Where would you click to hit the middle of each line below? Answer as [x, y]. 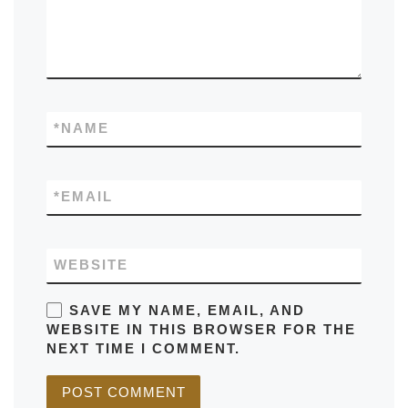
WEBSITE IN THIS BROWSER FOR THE [202, 329]
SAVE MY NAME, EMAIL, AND [187, 310]
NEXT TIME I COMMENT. [144, 348]
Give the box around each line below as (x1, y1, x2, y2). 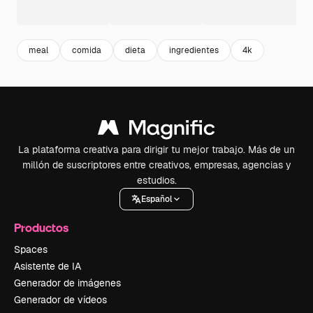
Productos (14, 220, 68, 235)
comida (72, 44, 101, 56)
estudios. (136, 174, 177, 187)
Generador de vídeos (14, 293, 107, 306)
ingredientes (169, 44, 219, 56)
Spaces (14, 243, 48, 256)
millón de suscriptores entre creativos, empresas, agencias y (22, 159, 291, 171)
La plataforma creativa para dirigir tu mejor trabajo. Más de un (18, 143, 295, 156)
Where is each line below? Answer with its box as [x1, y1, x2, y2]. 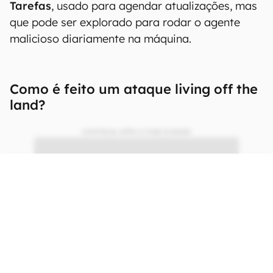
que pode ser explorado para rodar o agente [10, 15, 240, 30]
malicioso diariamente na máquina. [10, 32, 191, 46]
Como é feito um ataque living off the [10, 80, 258, 98]
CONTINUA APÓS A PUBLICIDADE [82, 128, 191, 136]
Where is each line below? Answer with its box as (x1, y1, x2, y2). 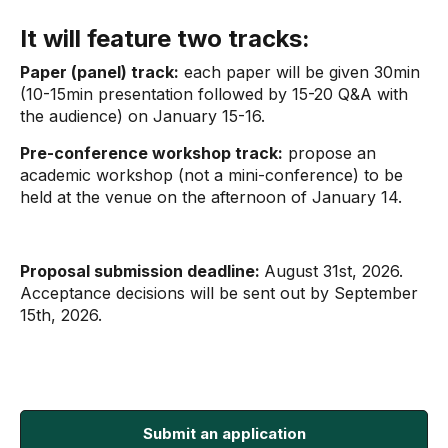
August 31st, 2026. (264, 261, 403, 281)
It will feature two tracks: (20, 24, 316, 53)
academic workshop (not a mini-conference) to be (20, 165, 403, 185)
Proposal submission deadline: (20, 261, 264, 281)
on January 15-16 (128, 106, 261, 126)
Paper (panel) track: (20, 62, 179, 82)
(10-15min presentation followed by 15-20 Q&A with (20, 84, 408, 104)
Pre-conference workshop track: (20, 143, 283, 163)
● ● ● ●
Goal of the exercise —
Restate the data exactly, though only from the line that contains "Como é feito" through its last line, both ends included and with the pictures left out.

Solution to this exercise —
Como é feito um ataque living off the [10, 80, 258, 98]
CONTINUA APÓS A PUBLICIDADE [82, 128, 191, 136]
Where is each line below? Answer with its box as (x1, y1, x2, y2). 
August 31st, 2026. (264, 261, 403, 281)
It will feature two tracks: (20, 24, 316, 53)
academic workshop (not a mini-conference) to be (20, 165, 403, 185)
Proposal submission deadline: (20, 261, 264, 281)
on January 15-16 (128, 106, 261, 126)
Paper (panel) track: (20, 62, 179, 82)
(10-15min presentation followed by 15-20 Q&A with (20, 84, 408, 104)
Pre-conference workshop track: (20, 143, 283, 163)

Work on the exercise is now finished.